* [Exercise input]:
_ _ _ _

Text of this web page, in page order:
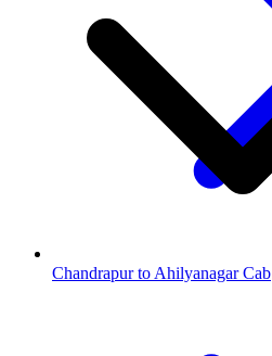
Chandrapur to Ahilyanagar Cab
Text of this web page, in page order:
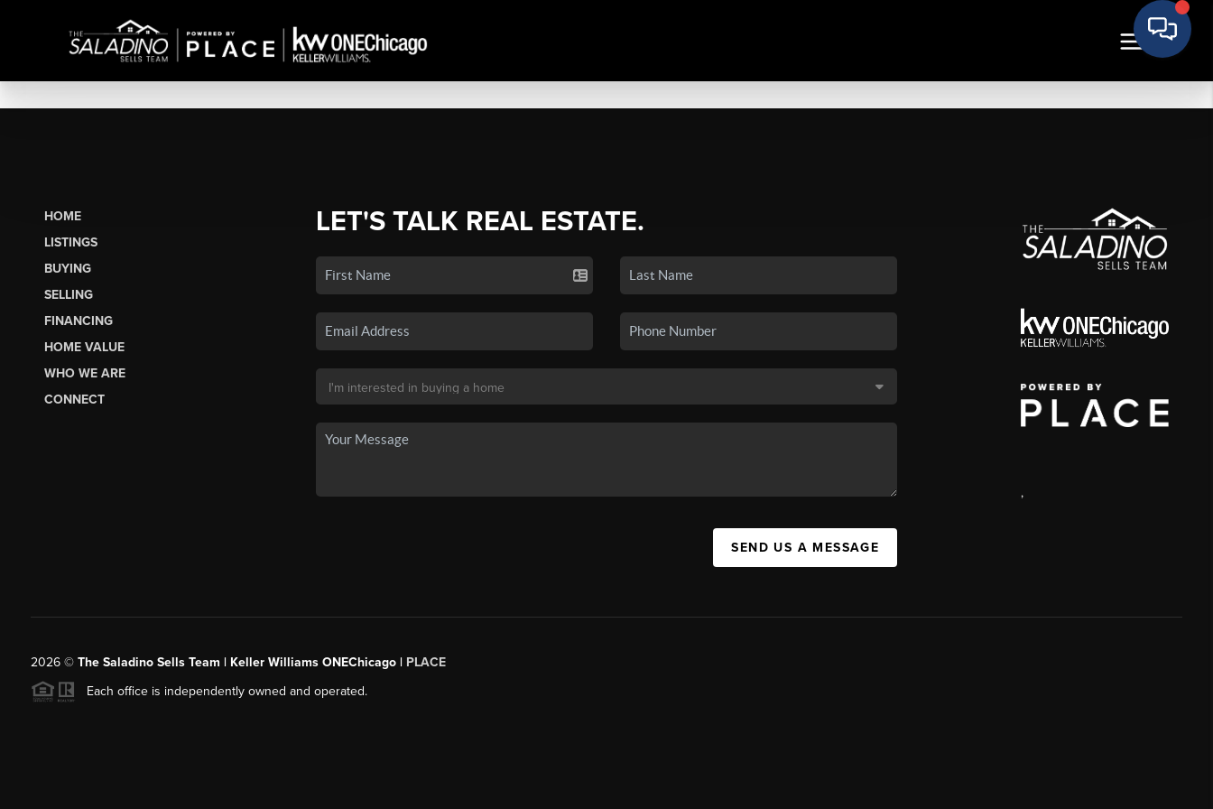
HOME
LISTINGS
BUYING
SELLING
FINANCING
HOME VALUE
WHO WE ARE
CONNECT
LET'S TALK REAL ESTATE.
SEND US A MESSAGE
,
2026© The Saladino Sells Team | Keller Williams ONEChicago | PLACE
Each office is independently owned and operated.
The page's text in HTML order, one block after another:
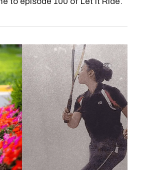
VIEW POST
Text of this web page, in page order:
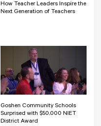
How Teacher Leaders Inspire the
Next Generation of Teachers
Goshen Community Schools
Surprised with $50,000 NIET
District Award
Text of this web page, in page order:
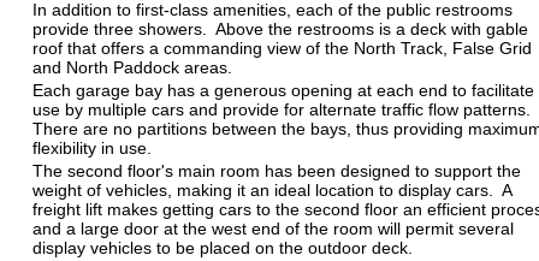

_ _ _ _

* [What to do]:
Set the records down again precisely, skipping every image.

* [Task solution]:
Text of this web page, in page order:
Chandrapur to Ahilyanagar Cab
Text of this web page, in page order:
HOME
LISTINGS
BUYING
SELLING
FINANCING
HOME VALUE
WHO WE ARE
CONNECT
LET'S TALK REAL ESTATE.
SEND US A MESSAGE
,
2026© The Saladino Sells Team | Keller Williams ONEChicago | PLACE
Each office is independently owned and operated.
The page's text in HTML order, one block after another:
VIEW POST
Text of this web page, in page order:
How Teacher Leaders Inspire the
Next Generation of Teachers
Goshen Community Schools
Surprised with $50,000 NIET
District Award
Text of this web page, in page order:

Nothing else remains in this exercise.